EDIT: Downconversion can be embedded in a downsampling operation as follows. In a conventional operation, we will have an LO downconverting the signal to baseband, filter it and then downsample it according to the symbol rate, as shown below.
Here, the filter is operating at a higher rate which is unnecessary when we have to throw $M-1$ out of every $M$ samples anyway. This is a hint for what we need to do.

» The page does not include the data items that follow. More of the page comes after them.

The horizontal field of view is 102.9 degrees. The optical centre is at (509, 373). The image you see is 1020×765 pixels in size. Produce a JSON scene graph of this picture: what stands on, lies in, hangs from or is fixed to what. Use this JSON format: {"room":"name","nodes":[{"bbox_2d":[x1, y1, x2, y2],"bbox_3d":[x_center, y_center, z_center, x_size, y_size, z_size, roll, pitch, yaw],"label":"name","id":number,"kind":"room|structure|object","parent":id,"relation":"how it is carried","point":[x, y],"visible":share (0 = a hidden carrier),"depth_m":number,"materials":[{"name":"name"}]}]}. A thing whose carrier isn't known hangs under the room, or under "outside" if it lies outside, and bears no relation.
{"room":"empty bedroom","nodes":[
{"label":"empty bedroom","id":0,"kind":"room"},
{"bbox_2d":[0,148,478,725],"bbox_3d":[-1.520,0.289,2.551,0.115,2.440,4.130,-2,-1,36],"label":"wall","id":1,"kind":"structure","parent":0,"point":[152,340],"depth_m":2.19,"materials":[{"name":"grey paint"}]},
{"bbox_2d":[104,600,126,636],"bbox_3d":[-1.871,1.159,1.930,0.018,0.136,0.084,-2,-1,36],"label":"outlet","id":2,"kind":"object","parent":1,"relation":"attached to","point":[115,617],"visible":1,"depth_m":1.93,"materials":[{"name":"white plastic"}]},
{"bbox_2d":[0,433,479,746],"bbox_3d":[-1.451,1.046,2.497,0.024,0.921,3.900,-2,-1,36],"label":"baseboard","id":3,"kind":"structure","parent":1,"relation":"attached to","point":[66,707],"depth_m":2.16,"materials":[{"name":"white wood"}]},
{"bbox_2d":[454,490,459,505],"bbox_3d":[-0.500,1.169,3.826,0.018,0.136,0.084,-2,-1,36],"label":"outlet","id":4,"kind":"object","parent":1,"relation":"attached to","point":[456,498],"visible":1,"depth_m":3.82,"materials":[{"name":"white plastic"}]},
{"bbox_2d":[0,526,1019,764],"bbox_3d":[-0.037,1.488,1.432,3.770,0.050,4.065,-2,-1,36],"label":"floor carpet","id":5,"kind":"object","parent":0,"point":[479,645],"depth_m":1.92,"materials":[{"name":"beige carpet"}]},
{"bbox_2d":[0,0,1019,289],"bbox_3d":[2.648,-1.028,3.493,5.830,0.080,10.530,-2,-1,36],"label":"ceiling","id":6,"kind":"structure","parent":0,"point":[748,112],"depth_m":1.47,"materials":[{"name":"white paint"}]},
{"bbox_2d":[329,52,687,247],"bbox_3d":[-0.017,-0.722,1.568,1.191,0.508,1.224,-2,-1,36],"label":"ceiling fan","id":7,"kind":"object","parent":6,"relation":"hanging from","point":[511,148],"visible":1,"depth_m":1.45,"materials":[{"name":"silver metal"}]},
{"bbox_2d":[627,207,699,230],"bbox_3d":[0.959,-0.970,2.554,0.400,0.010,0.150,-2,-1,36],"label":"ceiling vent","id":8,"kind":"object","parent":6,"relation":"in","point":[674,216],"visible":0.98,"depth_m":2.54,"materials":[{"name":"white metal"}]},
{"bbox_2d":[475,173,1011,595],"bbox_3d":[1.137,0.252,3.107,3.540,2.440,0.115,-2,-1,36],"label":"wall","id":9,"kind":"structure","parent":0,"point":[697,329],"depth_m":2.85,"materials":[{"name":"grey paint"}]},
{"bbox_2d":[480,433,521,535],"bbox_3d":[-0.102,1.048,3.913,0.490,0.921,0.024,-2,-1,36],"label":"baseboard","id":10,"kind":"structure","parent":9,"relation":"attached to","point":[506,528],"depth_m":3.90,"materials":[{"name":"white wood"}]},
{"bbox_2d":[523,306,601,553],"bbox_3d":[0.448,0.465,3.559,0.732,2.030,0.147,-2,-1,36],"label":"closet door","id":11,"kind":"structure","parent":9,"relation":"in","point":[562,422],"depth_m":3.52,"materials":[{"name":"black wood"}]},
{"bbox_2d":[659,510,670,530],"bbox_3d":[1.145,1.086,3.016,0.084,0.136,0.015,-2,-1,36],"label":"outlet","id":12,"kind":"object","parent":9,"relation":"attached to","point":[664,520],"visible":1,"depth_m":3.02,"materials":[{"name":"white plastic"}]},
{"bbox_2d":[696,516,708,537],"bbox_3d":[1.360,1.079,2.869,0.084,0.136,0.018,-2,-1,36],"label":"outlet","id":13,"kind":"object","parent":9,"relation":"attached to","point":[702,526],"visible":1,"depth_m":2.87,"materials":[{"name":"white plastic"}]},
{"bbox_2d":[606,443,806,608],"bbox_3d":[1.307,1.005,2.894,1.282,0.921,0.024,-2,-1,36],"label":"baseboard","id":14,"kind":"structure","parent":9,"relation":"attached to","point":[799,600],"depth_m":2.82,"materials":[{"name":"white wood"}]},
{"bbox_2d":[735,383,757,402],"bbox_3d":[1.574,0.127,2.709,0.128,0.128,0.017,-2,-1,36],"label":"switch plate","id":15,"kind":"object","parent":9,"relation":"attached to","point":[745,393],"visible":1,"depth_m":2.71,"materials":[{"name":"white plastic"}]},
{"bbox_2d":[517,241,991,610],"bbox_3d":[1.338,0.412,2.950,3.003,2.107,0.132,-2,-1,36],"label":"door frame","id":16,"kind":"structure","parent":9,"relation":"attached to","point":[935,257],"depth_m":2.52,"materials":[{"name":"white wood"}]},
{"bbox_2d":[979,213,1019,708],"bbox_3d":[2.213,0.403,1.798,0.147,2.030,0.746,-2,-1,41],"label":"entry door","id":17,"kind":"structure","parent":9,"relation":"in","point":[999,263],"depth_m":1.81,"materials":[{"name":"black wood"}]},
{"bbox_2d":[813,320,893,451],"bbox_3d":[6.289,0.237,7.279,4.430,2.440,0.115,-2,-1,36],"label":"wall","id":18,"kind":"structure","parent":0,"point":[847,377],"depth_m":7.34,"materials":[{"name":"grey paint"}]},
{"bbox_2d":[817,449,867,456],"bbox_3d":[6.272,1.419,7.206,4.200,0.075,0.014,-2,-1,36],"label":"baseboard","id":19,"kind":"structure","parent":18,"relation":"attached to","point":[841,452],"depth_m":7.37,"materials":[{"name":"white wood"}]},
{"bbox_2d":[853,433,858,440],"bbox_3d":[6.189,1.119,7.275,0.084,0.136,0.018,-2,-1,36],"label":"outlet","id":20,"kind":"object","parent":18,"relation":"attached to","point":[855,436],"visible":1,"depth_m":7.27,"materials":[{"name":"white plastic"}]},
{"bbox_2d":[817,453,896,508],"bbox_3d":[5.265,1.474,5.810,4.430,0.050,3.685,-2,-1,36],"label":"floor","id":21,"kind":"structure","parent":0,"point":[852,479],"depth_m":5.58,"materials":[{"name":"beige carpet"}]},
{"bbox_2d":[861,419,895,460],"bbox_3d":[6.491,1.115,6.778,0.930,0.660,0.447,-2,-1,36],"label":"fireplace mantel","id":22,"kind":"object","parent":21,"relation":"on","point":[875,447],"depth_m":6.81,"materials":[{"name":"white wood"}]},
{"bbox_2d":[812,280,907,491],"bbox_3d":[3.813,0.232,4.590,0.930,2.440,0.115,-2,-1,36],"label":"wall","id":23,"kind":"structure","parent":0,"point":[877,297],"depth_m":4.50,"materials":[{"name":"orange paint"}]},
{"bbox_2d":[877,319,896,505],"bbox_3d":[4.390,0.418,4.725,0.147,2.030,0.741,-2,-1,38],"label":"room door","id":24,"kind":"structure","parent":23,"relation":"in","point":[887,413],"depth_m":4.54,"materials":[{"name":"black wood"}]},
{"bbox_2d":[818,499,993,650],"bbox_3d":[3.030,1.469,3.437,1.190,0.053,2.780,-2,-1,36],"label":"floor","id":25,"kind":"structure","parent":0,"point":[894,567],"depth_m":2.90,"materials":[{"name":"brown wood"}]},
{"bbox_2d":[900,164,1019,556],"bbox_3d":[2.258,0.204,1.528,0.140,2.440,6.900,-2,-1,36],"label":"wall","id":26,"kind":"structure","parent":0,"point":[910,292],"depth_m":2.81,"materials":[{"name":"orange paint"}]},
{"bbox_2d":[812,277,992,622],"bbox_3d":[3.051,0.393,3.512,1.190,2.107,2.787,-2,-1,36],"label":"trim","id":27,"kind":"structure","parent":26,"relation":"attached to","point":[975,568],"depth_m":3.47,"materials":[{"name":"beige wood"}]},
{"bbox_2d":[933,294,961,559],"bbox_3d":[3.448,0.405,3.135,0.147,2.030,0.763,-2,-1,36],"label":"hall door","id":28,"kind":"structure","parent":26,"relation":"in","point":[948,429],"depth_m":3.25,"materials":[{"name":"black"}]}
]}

First, we interchange the operations of downconvesion and filtering so our filter needs to be implemented in passband now. If the lowpass filter impulse response is $h[n]$, the passband filter response is $$ g[n] = h[n] e^{j2\pi \frac{F_C}{F_S} n}$$
The interchange of downconversion and filtering is shown below.
Next, we slide the downsampling operation past the LO whose frequency gets multiplied by $M$, i.e., $F_C/F_S \cdot M$. We assume that $$F_C = \frac{F_S}{M}$$ then our LO frequency after sliding it past the downsampler becomes $$\frac{F_C}{F_S}M = \frac{F_S}{M}\frac{M}{F_S}=1$$ which implies that no downconversion is actually required!
However, remember that filter is still operating it at a higher rate. So we slide the downsampler past the filter now and implement it as a polyphase filter. The original spectrum is shown below.
This operation changes the spectrum such that all spectral replicas from $-F_S/2$ to $F_S/2$ end up at baseband overlapped on each other. The interesting part is that at the input of the polyphase arms, they possess a unique phase profile across the whole $360^{\circ}$ around the frequency IQ spectrum. A rough sketch is below.
This is only true in an exact manner for the sinusoidal signals, so the rest of the task for a signal with bandwidth is performed by the filter. When implemented as a polyphase filter, this filter operates with the delays matching those of the spectral replicas shown above. A final summation at the end cancels everything out leaving the desired spectrum.
This also implies that if the desired spectrum is at $F_S/M$ and we want to employ the initial lowpass filter $h[n]$ instead of the bandpass filter $g[n]$, a corresponding rotation is required after each polyphase arm to line everything up before the final cancelation.